In the ordinary course, however, courts may not be so indulgent of high legal fees.  While the terms of the settlement may carry some weight, Justice Jacobson observed that in the absence of extenuating circumstances justifying high awards, “the ordinary approach to the way in which costs are incurred ought to be dictated by the overarching purpose of civil litigation which includes the requirement that proceedings be conducted as quickly, inexpensively and efficiently as possible”.

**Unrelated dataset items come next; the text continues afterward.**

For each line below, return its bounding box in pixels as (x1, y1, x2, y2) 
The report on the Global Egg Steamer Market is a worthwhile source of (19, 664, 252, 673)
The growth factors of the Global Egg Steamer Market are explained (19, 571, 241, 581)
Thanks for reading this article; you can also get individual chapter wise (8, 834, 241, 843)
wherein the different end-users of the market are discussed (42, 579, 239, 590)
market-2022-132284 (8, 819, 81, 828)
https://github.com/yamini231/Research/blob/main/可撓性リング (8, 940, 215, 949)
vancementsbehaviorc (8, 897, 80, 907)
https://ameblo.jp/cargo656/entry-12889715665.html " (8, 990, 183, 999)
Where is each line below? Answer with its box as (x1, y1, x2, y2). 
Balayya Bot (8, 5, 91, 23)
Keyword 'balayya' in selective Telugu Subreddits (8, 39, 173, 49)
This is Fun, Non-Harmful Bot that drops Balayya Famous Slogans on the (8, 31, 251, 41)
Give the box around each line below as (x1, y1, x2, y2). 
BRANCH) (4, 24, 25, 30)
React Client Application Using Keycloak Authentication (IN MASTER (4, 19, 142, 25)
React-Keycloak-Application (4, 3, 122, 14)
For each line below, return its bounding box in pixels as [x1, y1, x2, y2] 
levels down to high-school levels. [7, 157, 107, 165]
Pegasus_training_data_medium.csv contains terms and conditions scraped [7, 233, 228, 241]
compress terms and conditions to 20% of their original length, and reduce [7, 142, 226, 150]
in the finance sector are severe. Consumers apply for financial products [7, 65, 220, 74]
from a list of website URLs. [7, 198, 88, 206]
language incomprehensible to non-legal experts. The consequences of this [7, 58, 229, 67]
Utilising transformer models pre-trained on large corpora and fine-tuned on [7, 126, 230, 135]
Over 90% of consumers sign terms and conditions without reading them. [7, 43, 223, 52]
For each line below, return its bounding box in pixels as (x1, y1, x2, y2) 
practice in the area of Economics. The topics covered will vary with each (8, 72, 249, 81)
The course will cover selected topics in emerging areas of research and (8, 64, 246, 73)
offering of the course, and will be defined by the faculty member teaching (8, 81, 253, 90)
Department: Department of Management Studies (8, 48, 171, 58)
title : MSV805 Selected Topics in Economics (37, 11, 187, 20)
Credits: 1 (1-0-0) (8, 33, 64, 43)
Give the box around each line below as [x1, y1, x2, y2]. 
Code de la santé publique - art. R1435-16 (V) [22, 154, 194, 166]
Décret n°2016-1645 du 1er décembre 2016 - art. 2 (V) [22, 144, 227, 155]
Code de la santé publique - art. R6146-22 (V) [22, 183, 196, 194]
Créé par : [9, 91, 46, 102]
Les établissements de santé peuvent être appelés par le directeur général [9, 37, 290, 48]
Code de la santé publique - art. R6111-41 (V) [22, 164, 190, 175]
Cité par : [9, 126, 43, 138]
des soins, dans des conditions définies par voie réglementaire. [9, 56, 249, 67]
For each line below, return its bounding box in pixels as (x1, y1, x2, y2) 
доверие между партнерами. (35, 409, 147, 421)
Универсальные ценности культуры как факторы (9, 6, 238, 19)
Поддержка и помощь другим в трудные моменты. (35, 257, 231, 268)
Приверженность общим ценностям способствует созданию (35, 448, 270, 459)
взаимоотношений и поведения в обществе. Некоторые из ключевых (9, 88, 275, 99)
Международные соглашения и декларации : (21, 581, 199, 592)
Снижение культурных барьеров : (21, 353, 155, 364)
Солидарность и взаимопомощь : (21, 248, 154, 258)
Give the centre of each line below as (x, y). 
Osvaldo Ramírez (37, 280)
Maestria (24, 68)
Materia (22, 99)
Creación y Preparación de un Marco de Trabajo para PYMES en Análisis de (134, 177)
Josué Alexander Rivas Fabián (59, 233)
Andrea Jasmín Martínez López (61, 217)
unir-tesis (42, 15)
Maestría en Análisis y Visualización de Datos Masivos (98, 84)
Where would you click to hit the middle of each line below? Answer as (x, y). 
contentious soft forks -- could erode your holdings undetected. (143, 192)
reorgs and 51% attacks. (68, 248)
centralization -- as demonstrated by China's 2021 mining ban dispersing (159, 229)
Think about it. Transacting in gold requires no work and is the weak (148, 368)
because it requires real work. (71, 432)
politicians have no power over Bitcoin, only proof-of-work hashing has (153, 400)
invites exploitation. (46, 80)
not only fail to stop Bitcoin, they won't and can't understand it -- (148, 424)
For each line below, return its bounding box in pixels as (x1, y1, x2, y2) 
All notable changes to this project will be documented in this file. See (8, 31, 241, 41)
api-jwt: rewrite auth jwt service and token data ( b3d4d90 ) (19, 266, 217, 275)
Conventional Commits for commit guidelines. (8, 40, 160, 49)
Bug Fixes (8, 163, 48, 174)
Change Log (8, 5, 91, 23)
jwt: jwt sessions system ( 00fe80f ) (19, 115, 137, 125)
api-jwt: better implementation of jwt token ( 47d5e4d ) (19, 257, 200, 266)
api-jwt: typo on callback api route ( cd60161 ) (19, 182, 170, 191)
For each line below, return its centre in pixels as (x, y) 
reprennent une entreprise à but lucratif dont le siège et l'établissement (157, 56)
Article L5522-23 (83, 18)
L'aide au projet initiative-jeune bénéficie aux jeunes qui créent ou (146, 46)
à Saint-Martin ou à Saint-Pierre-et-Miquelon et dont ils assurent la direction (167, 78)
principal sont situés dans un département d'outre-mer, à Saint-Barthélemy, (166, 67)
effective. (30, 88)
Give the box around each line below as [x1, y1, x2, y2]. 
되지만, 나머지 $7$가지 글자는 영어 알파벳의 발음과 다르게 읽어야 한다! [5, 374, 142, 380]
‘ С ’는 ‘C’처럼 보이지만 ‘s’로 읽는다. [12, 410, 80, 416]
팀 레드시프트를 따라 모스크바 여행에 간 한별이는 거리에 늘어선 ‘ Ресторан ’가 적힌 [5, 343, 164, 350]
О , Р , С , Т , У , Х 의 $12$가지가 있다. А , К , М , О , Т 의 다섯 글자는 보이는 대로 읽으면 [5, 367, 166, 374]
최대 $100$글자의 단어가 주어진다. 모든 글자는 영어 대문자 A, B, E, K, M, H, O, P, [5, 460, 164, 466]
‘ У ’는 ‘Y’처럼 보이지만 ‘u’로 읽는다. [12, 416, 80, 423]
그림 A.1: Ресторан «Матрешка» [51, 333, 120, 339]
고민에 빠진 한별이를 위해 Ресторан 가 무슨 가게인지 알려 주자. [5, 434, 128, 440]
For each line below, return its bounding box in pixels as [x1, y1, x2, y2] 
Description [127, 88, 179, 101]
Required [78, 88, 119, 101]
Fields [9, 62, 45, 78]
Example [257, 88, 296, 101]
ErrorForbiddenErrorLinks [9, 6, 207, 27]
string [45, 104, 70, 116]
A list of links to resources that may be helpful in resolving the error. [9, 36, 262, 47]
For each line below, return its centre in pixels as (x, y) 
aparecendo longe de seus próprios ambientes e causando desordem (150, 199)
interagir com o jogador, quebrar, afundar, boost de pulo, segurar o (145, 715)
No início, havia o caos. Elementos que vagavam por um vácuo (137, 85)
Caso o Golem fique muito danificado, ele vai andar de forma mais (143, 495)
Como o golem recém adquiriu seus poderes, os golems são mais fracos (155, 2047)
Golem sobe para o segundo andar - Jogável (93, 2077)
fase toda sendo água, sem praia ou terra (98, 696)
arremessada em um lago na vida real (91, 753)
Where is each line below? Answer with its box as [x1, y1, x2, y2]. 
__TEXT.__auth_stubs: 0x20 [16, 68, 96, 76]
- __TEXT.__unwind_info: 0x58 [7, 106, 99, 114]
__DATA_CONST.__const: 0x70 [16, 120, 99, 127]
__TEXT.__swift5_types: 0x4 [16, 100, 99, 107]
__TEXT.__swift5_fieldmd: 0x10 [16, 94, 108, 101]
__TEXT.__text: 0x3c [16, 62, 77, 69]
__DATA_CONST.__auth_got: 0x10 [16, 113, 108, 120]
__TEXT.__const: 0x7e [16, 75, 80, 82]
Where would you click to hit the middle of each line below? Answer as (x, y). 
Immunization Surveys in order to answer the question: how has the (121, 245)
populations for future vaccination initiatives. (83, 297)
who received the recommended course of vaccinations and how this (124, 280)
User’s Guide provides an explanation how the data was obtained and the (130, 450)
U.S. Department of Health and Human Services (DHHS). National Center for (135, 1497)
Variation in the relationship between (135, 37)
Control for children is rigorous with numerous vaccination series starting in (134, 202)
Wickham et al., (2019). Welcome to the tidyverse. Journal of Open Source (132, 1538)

The Court has, however, displayed some willingness to examine the amounts payable to lawyers by way of costs and disbursements.  In considering the proposed settlement of a class action regarding the suspension of Pan Pharmaceuticals’ licence, Justice Flick considered the evidence of the independent legal costs consultant and an affidavit filed by the representative applicant and concluded that legal costs which were characterised as “unidentified” (as opposed to being allocated against the representative element of the proceedings or to the particular company’s case) were not approved.  Total costs of over $5 million were approved on 25 March 2011.